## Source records
-------

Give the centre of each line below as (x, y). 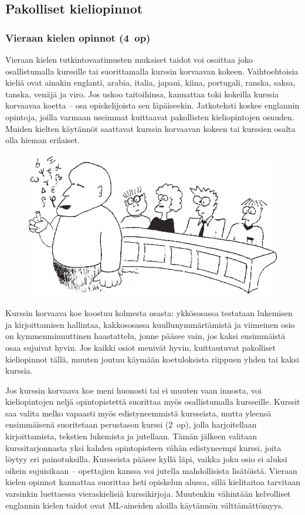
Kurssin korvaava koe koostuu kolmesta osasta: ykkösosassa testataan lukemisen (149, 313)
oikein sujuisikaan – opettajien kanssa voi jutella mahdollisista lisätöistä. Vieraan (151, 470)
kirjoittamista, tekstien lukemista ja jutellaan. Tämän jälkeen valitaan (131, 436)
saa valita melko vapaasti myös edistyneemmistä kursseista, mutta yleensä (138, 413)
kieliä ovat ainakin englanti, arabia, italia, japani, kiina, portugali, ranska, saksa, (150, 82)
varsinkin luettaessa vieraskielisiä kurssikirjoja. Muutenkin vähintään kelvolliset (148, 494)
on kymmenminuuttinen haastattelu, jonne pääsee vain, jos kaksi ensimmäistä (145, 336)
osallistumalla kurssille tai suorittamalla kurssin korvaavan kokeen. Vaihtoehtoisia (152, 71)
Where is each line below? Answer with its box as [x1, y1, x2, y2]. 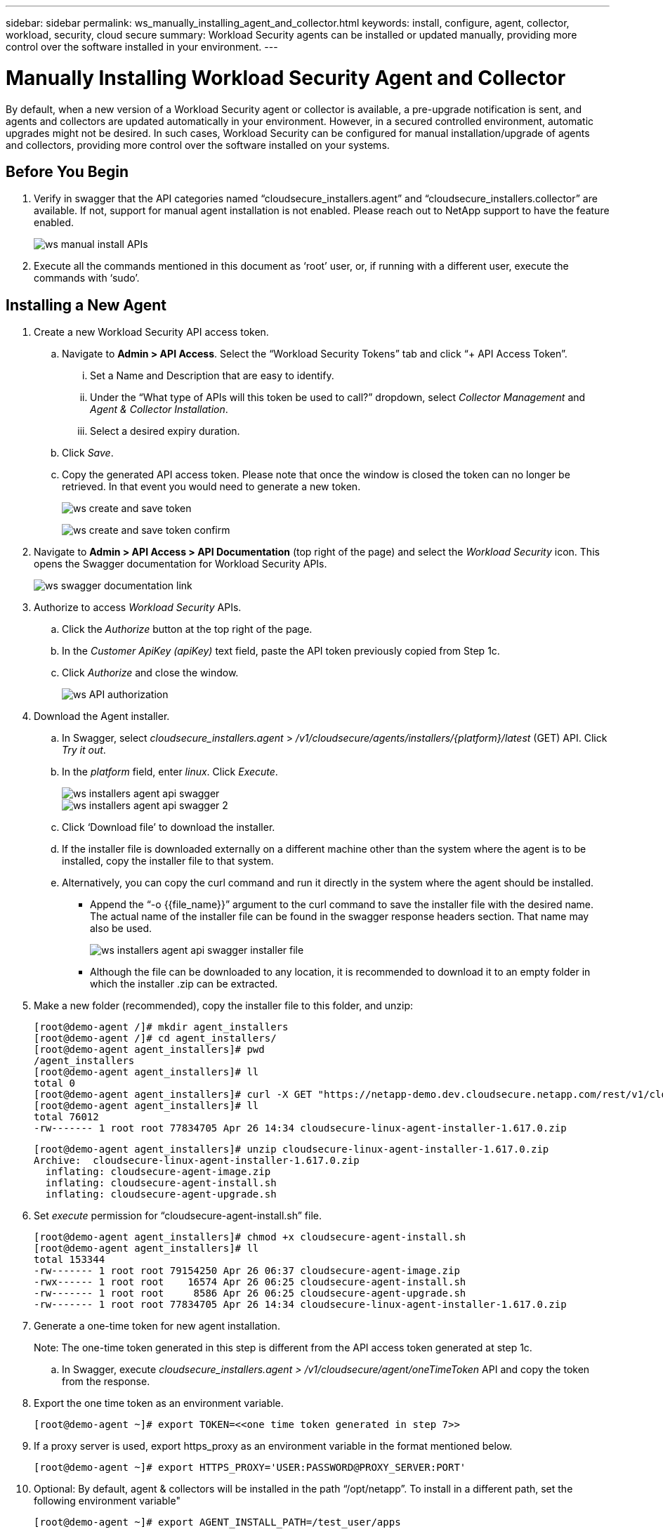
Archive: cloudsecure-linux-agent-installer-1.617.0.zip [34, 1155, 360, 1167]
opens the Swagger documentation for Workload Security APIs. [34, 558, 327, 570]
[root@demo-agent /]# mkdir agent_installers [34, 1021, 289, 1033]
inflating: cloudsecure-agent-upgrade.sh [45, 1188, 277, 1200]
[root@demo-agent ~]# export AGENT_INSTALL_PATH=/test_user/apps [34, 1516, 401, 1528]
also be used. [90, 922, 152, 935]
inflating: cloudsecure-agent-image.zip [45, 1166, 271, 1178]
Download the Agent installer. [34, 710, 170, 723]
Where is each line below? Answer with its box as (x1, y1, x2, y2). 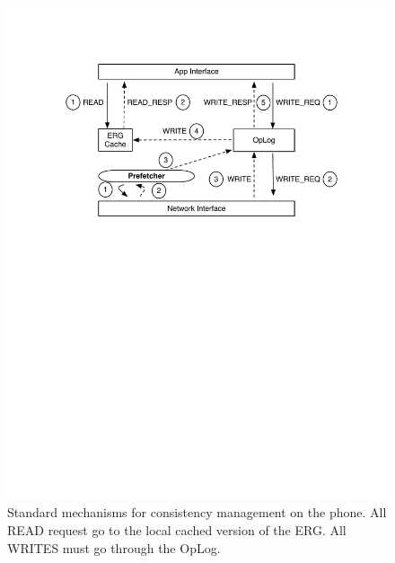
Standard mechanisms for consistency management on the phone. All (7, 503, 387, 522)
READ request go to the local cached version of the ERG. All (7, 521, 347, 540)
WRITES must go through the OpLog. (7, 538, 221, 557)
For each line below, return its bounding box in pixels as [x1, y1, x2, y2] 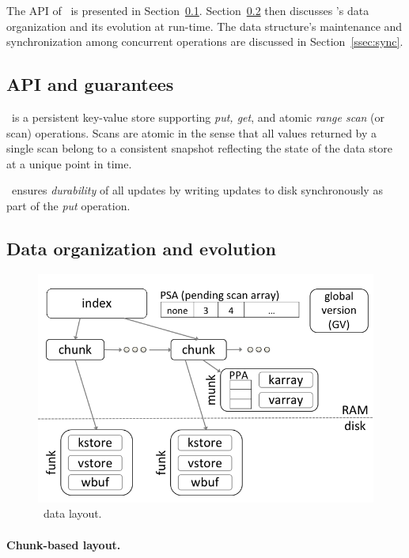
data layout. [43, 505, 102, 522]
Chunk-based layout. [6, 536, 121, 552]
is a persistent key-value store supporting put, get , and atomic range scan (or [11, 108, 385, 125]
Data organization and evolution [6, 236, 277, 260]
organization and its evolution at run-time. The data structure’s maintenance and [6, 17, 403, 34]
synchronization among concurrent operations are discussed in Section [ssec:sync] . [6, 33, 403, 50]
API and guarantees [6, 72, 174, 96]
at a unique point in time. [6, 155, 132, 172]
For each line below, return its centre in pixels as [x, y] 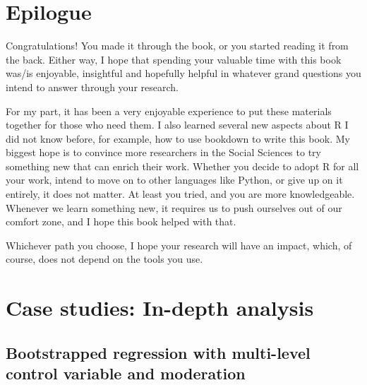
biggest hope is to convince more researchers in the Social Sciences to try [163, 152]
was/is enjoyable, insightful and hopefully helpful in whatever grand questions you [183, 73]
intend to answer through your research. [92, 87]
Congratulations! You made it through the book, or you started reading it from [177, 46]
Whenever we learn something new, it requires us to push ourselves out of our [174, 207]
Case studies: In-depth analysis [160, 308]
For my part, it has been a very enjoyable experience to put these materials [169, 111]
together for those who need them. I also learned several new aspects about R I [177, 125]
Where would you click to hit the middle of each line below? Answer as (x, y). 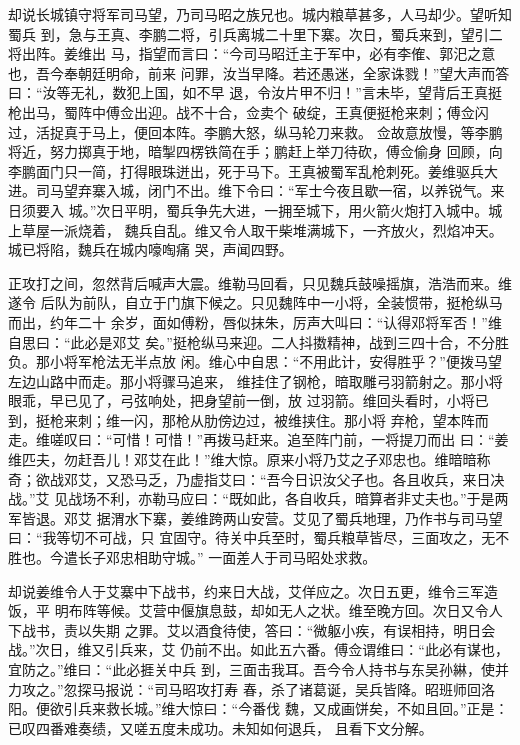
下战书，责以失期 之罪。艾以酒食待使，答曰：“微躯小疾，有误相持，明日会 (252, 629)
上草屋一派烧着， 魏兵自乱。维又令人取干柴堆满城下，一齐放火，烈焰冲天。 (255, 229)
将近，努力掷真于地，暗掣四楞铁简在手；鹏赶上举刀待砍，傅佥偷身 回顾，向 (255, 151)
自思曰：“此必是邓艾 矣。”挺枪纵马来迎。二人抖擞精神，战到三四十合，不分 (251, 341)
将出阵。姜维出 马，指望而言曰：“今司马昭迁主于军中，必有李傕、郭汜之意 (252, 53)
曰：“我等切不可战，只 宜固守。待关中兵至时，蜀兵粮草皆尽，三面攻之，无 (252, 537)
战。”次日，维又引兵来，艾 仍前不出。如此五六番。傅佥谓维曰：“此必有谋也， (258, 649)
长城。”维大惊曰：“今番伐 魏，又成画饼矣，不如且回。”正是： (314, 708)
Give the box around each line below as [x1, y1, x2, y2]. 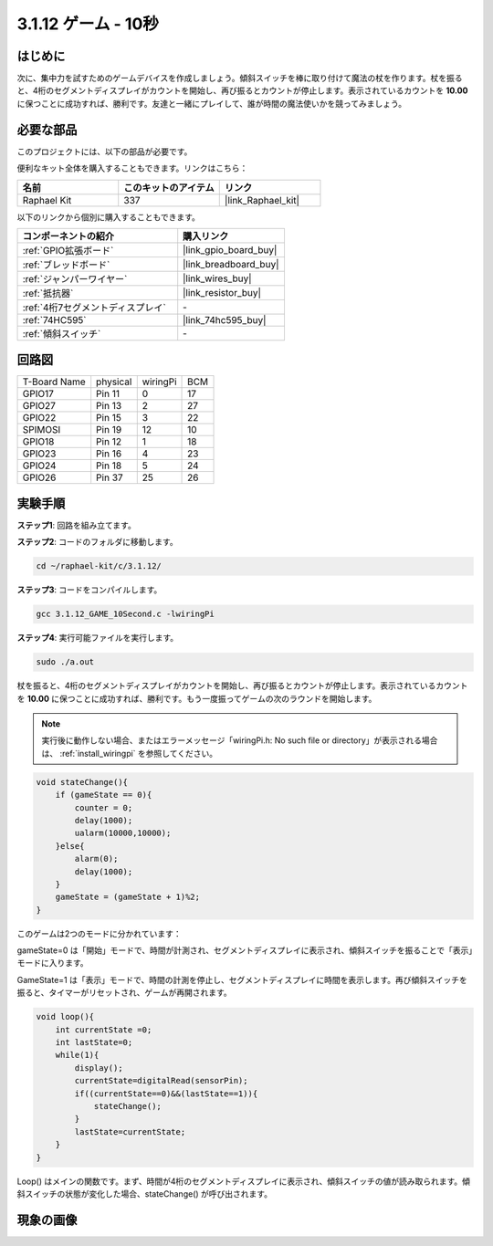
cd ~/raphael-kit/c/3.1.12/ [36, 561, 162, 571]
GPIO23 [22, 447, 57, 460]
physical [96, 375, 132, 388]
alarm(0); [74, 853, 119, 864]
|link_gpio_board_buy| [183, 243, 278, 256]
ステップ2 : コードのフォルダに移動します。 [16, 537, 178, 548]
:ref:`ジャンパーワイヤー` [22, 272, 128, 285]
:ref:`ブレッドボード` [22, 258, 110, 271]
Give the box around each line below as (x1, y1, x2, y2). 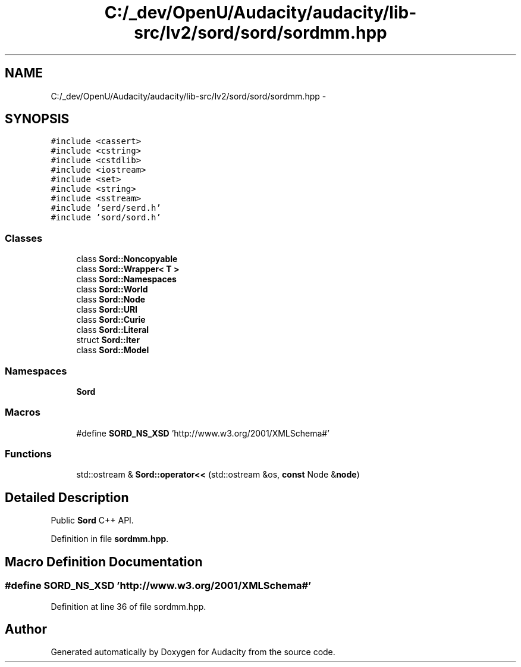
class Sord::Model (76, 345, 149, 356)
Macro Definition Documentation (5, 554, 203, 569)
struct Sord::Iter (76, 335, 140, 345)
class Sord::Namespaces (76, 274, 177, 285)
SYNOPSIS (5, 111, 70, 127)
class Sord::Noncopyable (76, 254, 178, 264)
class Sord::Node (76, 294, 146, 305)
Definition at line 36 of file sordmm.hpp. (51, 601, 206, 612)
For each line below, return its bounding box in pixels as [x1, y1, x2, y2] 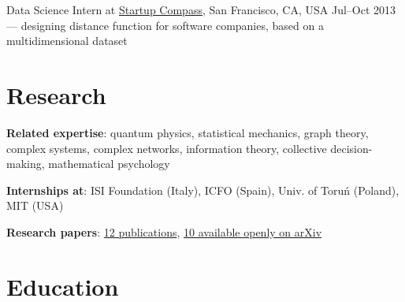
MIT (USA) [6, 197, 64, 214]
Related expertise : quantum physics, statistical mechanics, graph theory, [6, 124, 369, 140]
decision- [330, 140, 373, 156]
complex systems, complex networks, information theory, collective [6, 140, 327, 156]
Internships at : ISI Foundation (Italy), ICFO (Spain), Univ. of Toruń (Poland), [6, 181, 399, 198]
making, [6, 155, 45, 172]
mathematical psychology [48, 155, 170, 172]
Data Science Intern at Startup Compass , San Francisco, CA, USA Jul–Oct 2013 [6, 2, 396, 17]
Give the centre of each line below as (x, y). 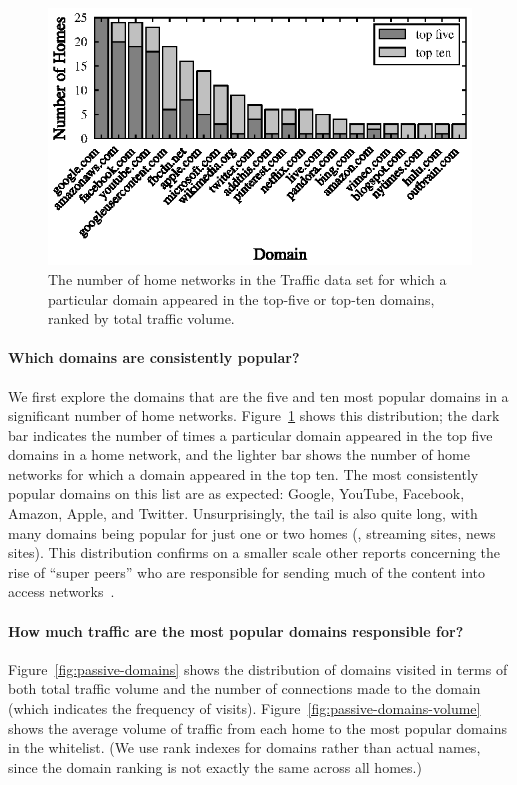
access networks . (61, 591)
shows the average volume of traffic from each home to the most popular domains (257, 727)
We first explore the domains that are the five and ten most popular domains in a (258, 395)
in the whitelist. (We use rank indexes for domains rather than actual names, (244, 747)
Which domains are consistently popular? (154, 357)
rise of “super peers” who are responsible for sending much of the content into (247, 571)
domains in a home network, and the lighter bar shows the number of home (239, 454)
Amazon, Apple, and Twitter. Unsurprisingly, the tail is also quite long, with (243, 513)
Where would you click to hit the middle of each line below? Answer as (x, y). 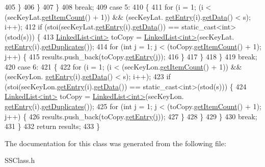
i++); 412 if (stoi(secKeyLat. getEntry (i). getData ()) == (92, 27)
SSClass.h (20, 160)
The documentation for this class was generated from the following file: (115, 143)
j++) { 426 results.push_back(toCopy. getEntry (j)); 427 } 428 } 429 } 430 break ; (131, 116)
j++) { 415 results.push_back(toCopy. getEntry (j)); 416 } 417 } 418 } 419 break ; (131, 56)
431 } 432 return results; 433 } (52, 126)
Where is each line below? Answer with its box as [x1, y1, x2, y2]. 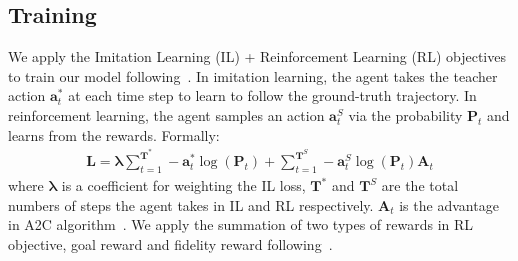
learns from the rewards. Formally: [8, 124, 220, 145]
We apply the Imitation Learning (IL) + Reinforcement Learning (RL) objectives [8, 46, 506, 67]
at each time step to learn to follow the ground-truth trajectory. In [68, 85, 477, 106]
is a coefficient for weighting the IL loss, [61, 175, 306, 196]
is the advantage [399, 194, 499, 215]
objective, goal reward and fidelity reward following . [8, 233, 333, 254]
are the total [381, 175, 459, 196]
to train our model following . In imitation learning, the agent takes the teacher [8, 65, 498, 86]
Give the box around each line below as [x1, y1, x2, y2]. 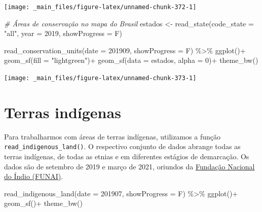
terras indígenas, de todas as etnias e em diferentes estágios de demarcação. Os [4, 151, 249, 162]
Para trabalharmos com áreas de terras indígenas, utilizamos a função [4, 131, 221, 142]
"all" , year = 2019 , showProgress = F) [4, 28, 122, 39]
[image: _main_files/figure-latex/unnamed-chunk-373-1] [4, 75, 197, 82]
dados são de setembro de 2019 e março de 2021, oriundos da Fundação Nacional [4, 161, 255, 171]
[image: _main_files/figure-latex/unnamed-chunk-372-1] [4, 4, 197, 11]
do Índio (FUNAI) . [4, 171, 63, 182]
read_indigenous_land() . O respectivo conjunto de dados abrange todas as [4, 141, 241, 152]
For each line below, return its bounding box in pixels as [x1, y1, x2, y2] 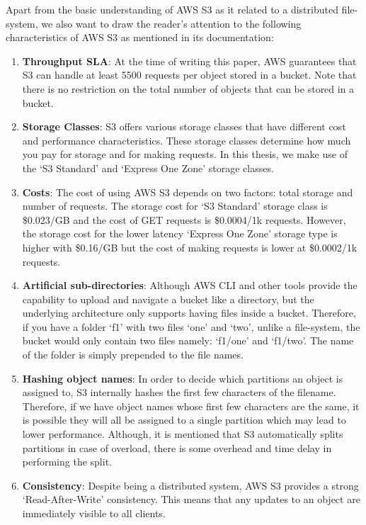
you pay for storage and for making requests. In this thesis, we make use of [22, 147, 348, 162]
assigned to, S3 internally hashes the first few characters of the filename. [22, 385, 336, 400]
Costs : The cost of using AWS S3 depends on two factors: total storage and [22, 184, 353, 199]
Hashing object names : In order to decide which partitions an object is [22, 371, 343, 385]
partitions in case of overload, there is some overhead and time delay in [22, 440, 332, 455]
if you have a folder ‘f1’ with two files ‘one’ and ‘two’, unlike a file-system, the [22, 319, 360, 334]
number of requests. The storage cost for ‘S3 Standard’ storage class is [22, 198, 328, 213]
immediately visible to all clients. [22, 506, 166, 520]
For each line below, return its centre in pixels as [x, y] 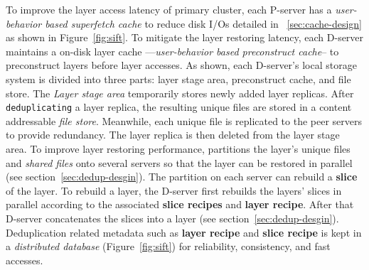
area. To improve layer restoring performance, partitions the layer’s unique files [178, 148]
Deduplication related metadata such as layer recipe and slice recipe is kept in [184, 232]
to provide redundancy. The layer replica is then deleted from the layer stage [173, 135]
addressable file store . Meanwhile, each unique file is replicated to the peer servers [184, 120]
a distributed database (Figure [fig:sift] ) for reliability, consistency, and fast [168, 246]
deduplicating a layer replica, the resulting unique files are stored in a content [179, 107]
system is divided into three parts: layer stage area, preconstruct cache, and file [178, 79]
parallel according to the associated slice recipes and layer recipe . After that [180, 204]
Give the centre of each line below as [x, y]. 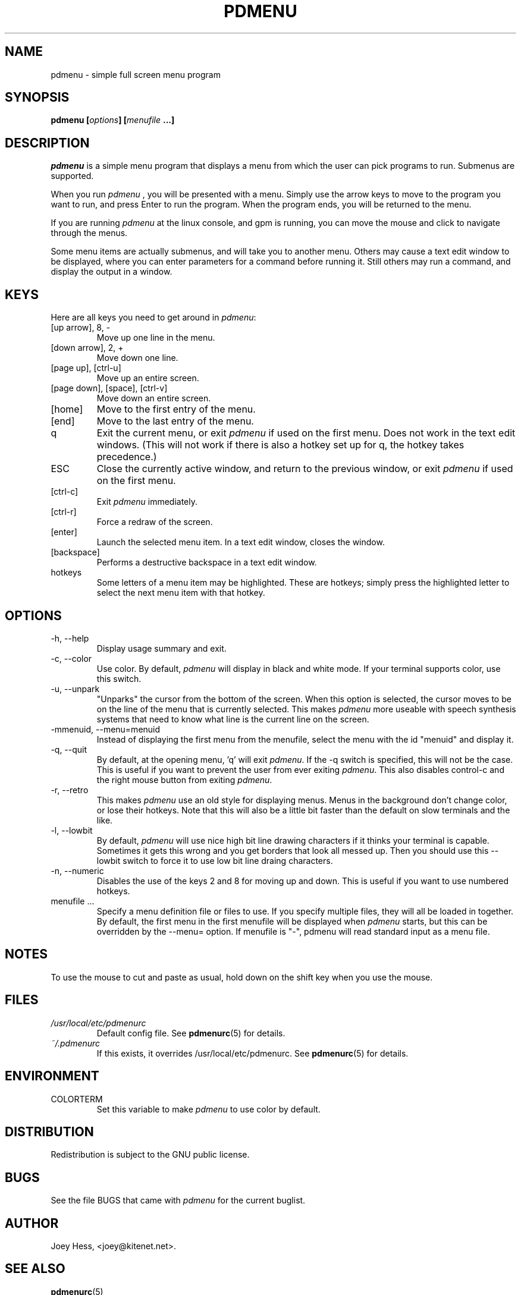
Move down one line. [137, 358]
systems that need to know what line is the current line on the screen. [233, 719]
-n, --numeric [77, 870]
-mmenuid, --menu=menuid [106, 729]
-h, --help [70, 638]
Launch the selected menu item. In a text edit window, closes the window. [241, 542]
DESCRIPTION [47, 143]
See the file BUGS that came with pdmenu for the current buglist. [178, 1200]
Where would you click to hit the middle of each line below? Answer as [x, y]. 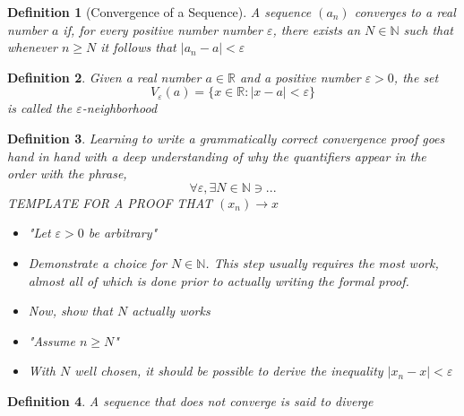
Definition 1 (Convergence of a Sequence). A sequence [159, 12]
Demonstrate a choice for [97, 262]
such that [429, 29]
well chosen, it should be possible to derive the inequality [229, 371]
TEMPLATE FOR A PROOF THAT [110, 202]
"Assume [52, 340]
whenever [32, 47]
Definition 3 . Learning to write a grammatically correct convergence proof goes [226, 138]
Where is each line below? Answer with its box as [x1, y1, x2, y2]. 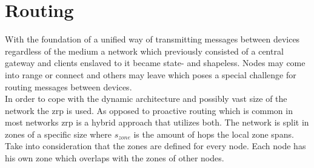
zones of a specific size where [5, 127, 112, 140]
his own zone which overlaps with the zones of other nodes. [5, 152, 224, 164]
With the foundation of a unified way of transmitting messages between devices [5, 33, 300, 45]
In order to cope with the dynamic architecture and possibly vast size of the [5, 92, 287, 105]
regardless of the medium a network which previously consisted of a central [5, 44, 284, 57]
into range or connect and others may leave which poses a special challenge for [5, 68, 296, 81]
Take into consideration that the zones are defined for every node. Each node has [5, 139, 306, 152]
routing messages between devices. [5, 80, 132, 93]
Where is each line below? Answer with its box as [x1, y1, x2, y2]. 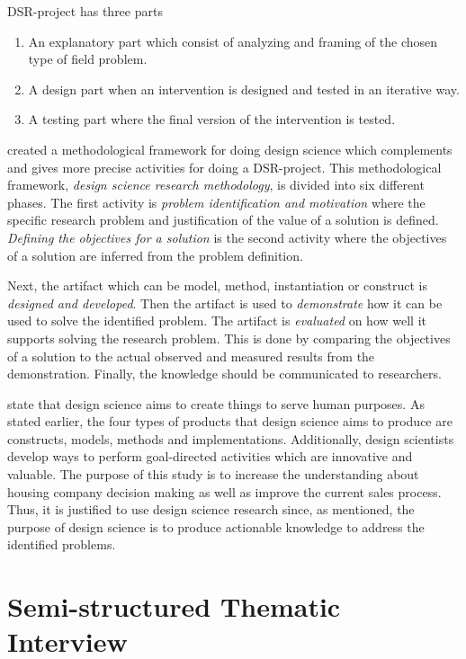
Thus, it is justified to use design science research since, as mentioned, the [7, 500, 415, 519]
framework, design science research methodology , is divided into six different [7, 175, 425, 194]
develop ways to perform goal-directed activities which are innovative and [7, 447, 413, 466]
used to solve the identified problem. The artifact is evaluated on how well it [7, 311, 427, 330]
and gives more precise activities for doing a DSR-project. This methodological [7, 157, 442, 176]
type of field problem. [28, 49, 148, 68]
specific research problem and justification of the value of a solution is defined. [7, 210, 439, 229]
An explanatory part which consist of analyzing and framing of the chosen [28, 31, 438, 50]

-------

## BRIEF
Repeat only what lies between the start of the data and the end of the line containing "kirjoittamista, tekstien lukemista", exactly, with pictures left out.

## EXERCISE RESPONSE
Give the centre of each line below as (x, y). 
Kurssin korvaava koe koostuu kolmesta osasta: ykkösosassa testataan lukemisen (149, 313)
oikein sujuisikaan – opettajien kanssa voi jutella mahdollisista lisätöistä. Vieraan (151, 470)
kirjoittamista, tekstien lukemista ja jutellaan. Tämän jälkeen valitaan (131, 436)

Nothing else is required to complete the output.